■ WORK REQUIRED:
The records that follow must be repeated exactly, minus the images.

━━━━━━━━━━

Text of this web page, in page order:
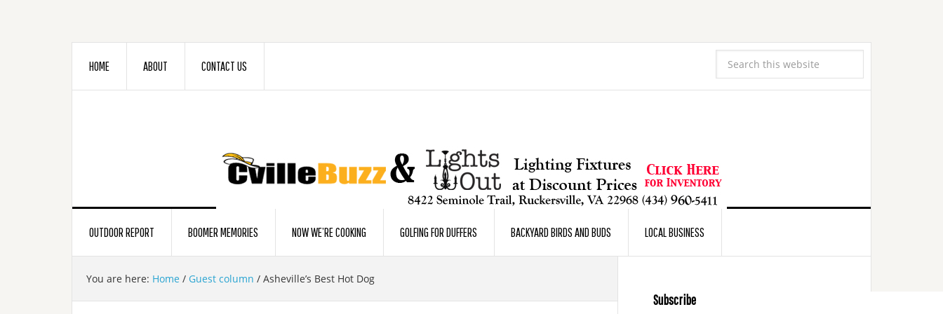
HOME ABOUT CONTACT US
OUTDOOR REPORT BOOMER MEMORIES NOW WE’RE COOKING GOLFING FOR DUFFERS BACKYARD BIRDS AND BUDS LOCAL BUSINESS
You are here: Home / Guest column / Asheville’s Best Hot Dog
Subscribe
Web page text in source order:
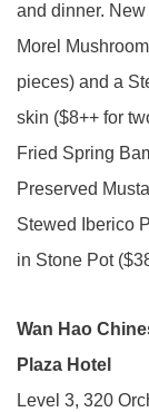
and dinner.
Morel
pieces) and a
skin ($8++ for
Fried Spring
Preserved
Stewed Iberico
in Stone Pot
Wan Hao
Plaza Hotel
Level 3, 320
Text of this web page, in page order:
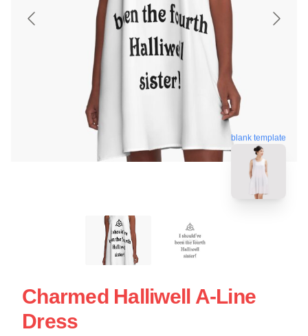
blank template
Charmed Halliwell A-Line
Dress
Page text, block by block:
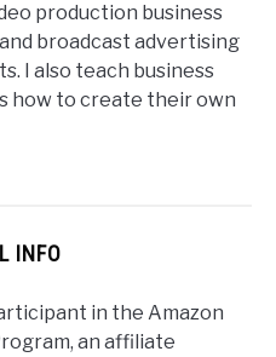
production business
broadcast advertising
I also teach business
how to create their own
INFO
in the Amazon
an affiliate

━━━━━━━━━━

■ RESPONSE FOR THIS EXERCISE:
Text of this web page, in page order:
HOME ABOUT CONTACT US
OUTDOOR REPORT BOOMER MEMORIES NOW WE’RE COOKING GOLFING FOR DUFFERS BACKYARD BIRDS AND BUDS LOCAL BUSINESS
You are here: Home / Guest column / Asheville’s Best Hot Dog
Subscribe
Web page text in source order:
and dinner.
Morel
pieces) and a
skin ($8++ for
Fried Spring
Preserved
Stewed Iberico
in Stone Pot
Wan Hao
Plaza Hotel
Level 3, 320
Text of this web page, in page order:
blank template
Charmed Halliwell A-Line
Dress
Page text, block by block:
production business
broadcast advertising
I also teach business
how to create their own
INFO
in the Amazon
an affiliate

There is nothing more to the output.